Das Zentrum verkörpert viel mehr als nur einen Ort der Begegnung und Zerstreuung. Er verfügt nämlich auch über einen Laden für koschere Produkte, fixfertige Mahlzeiten zum Aufwärmen, über einen Coiffeur und eine Maniküre für Männer und Frauen, eine Kleiderboutique speziell für ältere Menschen usw. Es werden ebenfalls Artikel für Leichtbehinderte, Seh- oder Hörbehinderte verteilt oder verkauft, wie beispielsweise lange Greifzangen, um Gegenstände aufzuheben ohne sich bücken zu müssen. Das Zentrum bietet auch Beratung und Unterstützung für die Mitglieder, falls diese persönliche Probleme oder Schwierigkeiten des Alltags zu lösen haben.
Das "Michael Sobell Community Center" verfügt ebenfalls über eine Abteilung mit Aktivitäten für leicht Geistigbehinderte, die von geschultem Personal geleitet wird.
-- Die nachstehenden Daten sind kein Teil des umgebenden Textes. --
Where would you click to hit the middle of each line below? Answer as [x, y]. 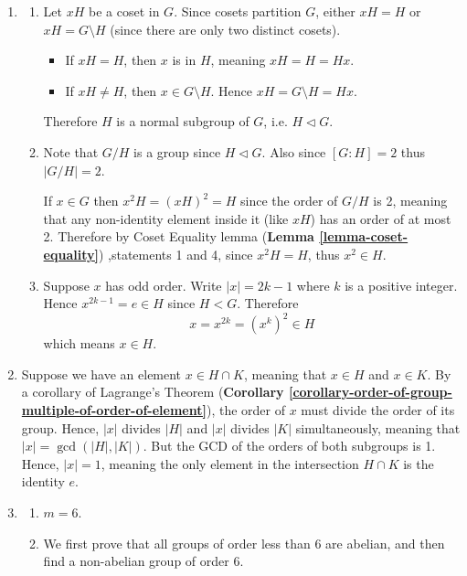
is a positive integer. [401, 285]
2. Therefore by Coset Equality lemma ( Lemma [179, 236]
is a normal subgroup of [183, 121]
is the [419, 463]
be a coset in [124, 11]
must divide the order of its [378, 410]
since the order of [289, 201]
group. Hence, [60, 427]
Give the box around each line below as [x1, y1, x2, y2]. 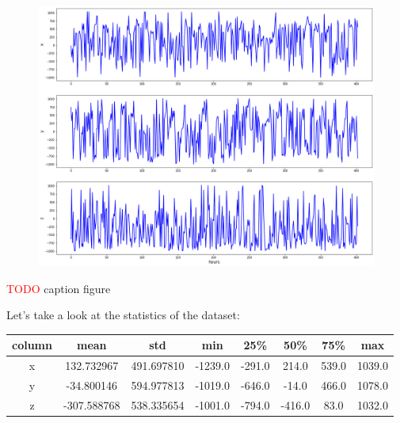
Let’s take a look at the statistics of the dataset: [6, 307, 240, 323]
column [12, 337, 52, 353]
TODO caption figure [6, 280, 111, 296]
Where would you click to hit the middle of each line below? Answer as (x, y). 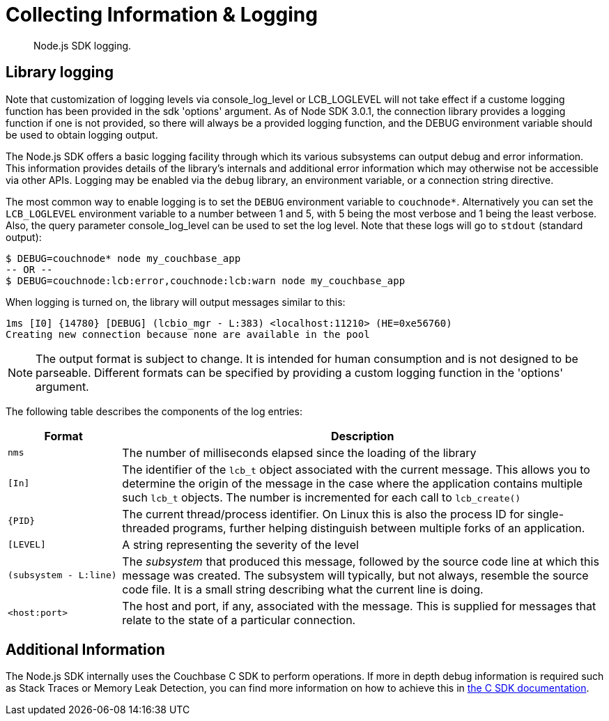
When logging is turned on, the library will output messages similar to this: (176, 302)
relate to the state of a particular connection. (239, 620)
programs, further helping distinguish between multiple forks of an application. (379, 528)
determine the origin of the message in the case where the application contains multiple (353, 483)
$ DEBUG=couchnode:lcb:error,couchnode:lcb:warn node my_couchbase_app (206, 280)
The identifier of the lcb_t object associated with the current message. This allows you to (356, 469)
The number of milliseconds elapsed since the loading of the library (299, 452)
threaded (146, 528)
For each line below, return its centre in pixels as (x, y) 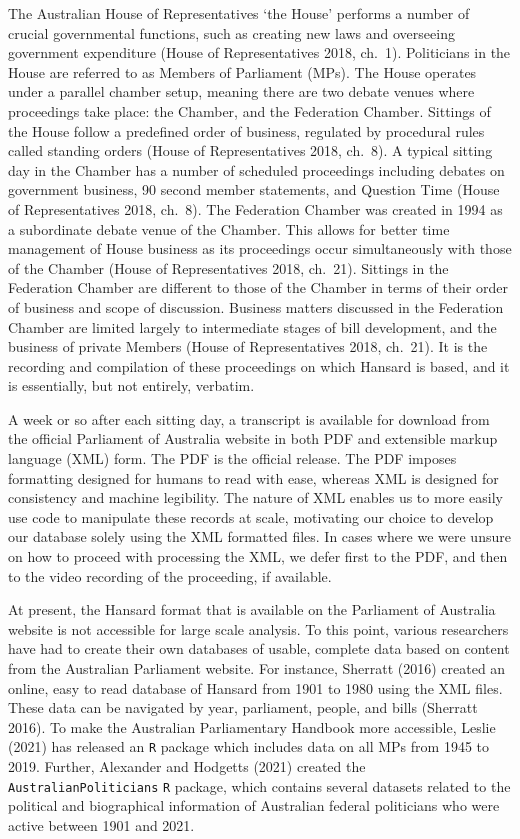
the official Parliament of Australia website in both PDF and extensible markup (253, 438)
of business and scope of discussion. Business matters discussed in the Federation (256, 306)
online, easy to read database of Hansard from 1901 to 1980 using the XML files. (255, 687)
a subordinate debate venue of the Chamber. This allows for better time (229, 228)
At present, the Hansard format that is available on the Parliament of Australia (252, 609)
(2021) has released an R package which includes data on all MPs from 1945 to (249, 746)
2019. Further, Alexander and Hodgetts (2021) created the (187, 766)
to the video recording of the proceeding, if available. (170, 575)
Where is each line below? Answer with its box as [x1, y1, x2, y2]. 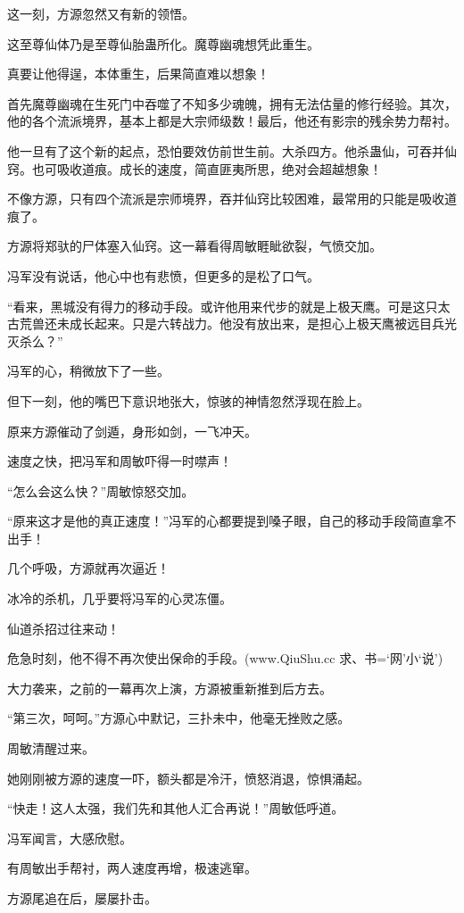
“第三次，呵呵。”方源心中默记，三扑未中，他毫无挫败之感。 [7, 709, 351, 727]
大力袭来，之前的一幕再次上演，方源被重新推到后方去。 [7, 678, 332, 697]
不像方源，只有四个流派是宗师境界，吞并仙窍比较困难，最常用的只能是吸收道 [7, 189, 457, 208]
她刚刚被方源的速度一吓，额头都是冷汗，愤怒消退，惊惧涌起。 [7, 768, 369, 787]
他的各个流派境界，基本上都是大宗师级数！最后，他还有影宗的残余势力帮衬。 [7, 112, 457, 130]
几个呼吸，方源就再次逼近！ [7, 559, 170, 577]
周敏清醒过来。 [7, 739, 95, 758]
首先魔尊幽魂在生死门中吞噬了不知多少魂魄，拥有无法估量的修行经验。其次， [7, 94, 457, 112]
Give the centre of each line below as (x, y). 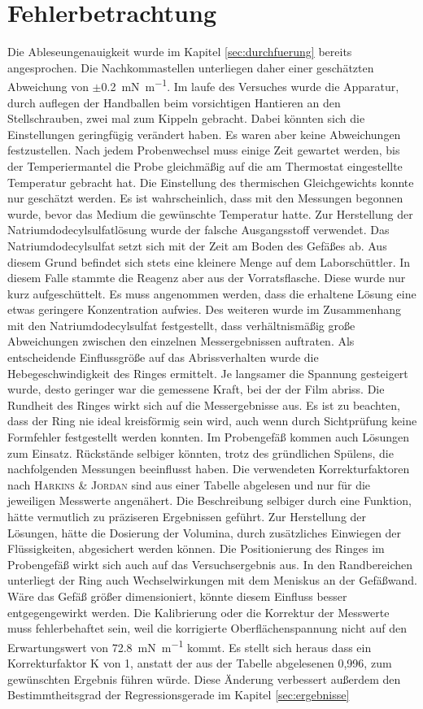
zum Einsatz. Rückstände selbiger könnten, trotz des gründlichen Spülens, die (201, 452)
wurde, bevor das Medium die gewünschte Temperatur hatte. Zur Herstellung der (210, 213)
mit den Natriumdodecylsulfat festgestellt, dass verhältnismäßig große (181, 325)
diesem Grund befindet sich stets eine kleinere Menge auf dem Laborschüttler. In (209, 261)
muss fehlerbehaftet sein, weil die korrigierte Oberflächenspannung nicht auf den (207, 628)
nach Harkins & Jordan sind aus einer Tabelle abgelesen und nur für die (189, 484)
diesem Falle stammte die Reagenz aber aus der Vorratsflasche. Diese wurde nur (207, 278)
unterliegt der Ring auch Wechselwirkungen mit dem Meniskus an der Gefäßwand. (212, 580)
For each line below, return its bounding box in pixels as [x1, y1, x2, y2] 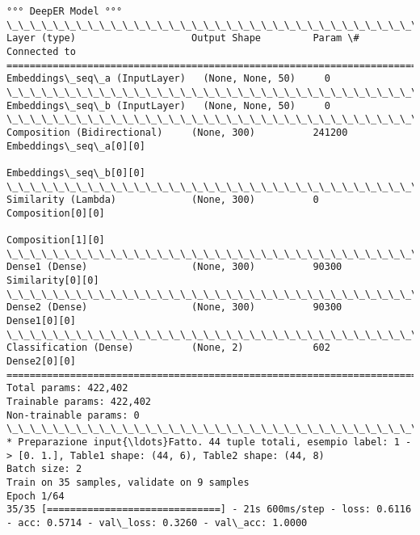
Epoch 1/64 [6, 490, 65, 502]
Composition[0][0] [6, 207, 105, 219]
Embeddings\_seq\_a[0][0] [6, 140, 145, 152]
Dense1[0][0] [6, 315, 76, 327]
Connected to [6, 45, 76, 57]
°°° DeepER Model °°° [6, 6, 123, 17]
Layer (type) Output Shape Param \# [6, 32, 359, 44]
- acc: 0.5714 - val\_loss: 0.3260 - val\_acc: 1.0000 [6, 516, 308, 529]
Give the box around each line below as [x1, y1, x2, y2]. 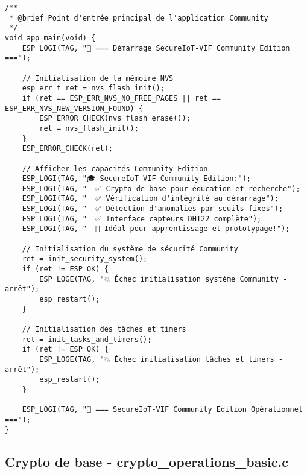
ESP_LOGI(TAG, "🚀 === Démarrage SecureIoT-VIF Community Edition [22, 43, 290, 52]
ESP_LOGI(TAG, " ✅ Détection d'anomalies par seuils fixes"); [22, 204, 283, 213]
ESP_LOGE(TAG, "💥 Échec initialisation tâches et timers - [39, 355, 283, 364]
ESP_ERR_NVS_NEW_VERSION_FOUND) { [5, 104, 144, 113]
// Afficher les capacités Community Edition [22, 164, 208, 173]
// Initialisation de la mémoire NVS [22, 74, 174, 83]
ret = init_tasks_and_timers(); [22, 335, 152, 344]
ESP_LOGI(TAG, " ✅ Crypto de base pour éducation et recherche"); [22, 184, 300, 193]
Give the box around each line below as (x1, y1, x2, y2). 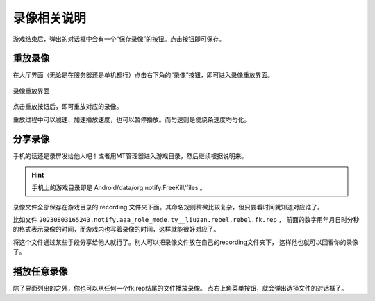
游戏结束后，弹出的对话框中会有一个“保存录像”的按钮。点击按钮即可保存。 (12, 35, 226, 43)
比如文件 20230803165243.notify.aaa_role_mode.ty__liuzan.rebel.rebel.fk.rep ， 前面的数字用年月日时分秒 (12, 216, 360, 224)
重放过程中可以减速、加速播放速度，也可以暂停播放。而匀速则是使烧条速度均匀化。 (12, 115, 250, 123)
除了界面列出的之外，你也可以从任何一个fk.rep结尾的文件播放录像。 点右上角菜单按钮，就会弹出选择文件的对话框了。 (12, 284, 348, 293)
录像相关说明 (12, 10, 87, 26)
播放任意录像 (12, 266, 68, 277)
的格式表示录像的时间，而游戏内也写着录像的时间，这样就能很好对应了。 (12, 225, 220, 234)
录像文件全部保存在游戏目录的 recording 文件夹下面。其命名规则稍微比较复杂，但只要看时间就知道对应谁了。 (12, 203, 324, 211)
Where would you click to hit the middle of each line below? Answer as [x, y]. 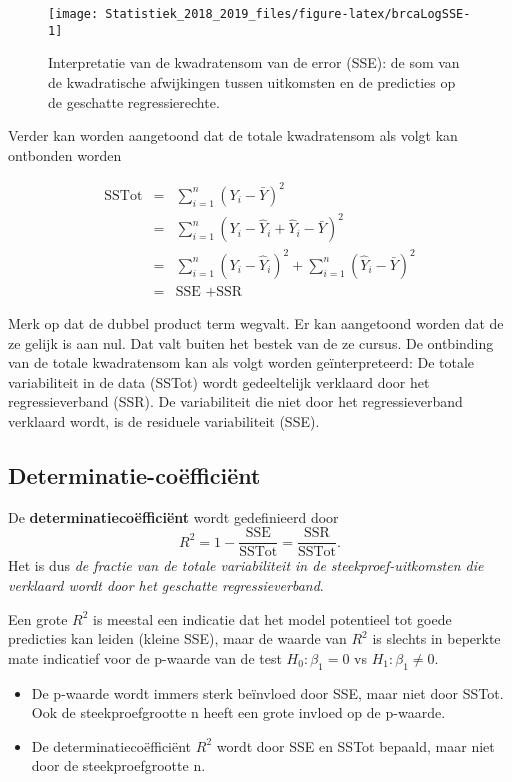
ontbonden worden [65, 154]
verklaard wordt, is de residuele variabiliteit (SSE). [164, 420]
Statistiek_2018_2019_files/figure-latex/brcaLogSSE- [288, 14]
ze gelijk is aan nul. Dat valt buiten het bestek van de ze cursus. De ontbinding [251, 342]
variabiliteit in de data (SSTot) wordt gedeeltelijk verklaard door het [219, 381]
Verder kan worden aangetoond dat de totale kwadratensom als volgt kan [233, 135]
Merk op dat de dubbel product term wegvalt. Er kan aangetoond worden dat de [256, 322]
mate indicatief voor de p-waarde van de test [145, 657]
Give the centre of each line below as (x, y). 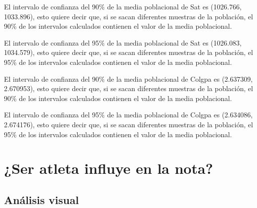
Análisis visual (42, 199)
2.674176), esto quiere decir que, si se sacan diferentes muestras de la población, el (128, 124)
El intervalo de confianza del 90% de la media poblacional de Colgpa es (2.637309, (128, 78)
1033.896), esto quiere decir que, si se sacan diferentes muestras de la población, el (128, 16)
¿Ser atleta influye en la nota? (108, 168)
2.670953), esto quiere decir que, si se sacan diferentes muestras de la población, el (128, 88)
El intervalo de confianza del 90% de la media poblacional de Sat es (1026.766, (123, 6)
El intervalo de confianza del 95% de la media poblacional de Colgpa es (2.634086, (128, 115)
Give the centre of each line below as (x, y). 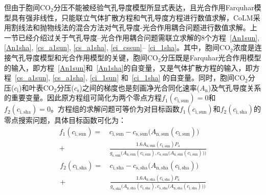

Abschliessend können wir sagen, dass Jewish Care seinen Namen zu Recht trägt und dass der Slogan "Nobody cares like Jewish Care" der Realität genau entspricht. Es ist eine bemerkenswerte Organisation, welche die unzähligen Probleme, mit denen sie konfrontiert wird, effizient meistert und dabei mit Fachleuten zusammenarbeitet, die in ihren jeweiligen Bereichen zu den Besten gehören. Es bleibt zu hoffen, dass diese Tätigkeit von vielen anderen nachgeahmt wird.